On January 1, 2023, amendments to Washington’s Equal Pay and Opportunity Act (EPOA) will take effect. The amendments set forth certain job posting requirements as follows:
- The amendments apply to employers:
- with 15 or more employees; AND
- engaging in any business, industry, profession, or activity in Washington.
- The employers must disclose in their job postings for hiring:
- the wage scale or salary range; and
- a general description of all benefits and other compensation to be offered.
- Upon request of an employee offered an internal transfer or promotion, the employers must provide the wage scale or salary range of the employee’s new position.
A “posting” means any solicitation intended to recruit job applicants, including indirectly through a third party, and includes any postings done electronically, or with a printed hard copy.

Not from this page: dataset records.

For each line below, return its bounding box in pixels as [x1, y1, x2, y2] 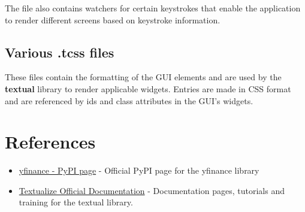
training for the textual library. [19, 196, 133, 208]
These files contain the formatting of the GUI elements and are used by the [5, 71, 282, 83]
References [5, 129, 96, 154]
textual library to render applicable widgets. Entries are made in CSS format [5, 82, 291, 95]
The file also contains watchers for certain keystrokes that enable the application [5, 2, 301, 14]
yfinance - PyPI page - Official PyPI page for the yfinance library [19, 164, 259, 177]
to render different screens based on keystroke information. [5, 13, 221, 26]
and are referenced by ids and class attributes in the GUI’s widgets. [5, 94, 253, 107]

Previously, covered employers needed to disclose to an applicant the minimum wage or salary, or to an employee the wage or salary range (if not existed, the minimum wage or salary expectation), only when the job-offered applicant or employee requested it. Under the amendments, employers must have the wage scale or salary range for each new position and proactively provide it on their job postings along with benefit descriptions or when offering the new position to their employees.
Violations of the amendments may result in investigation by the Washington Department of Labor and Industries, an imposition of penalty, or monetary remedies for the applicant or employee.

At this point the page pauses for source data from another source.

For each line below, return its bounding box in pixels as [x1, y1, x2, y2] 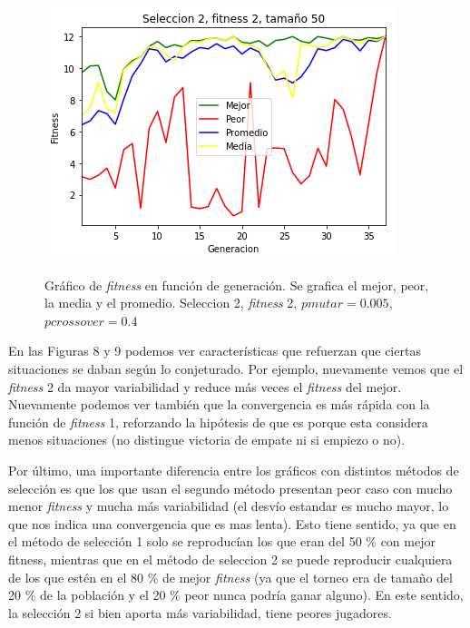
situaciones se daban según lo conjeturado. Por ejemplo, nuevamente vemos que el [8, 358, 464, 378]
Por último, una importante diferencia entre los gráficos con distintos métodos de [8, 460, 459, 479]
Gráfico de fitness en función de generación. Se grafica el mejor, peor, [44, 275, 429, 294]
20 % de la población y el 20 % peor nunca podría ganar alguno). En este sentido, [8, 585, 464, 604]
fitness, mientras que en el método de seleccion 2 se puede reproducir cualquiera [8, 549, 453, 568]
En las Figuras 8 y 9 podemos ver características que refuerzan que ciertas [8, 341, 421, 360]
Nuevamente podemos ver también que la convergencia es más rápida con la [8, 395, 430, 414]
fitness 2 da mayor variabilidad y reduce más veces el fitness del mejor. [8, 377, 402, 396]

[Overview of Washington Equal Pay and Opportunities Act]
Washington’s EPOA protects employees and job applicants of covered employees from gender discrimination in compensation and career advancement opportunities. Under the EPOA, employers must provide equal compensation to “similarly-employed” workers having the same employer and job performance requirements of similar skills, efforts, responsibilities, and working conditions. Differences in pay or career advancement opportunity may be permissible for some specific reasons unrelated to gender, such as differences in education, training, or experience, seniority, merit/work performance, and compensation based on quantity or quality of production.
Employers must not prohibit employees from inquiring about, disclosing, comparing, or discussing their wages and benefits with others, or require employees to sign agreements preventing them from discussing their wages. Employers cannot retaliate against an employee for discussing wages, filing a complaint, or exercising other protected rights under the EPOA.
Employers may not seek an applicant’s wage or salary history or require that an applicant’s prior wage or salary history meet certain criteria, even if the question is optional. Employees may voluntarily disclose their wage or salary history to prospective employers, but the disclosure must be voluntary. An employer may confirm an applicant’s wage or salary history if the applicant voluntarily discloses it or after the employer negotiates and makes an offer of employment to the applicant.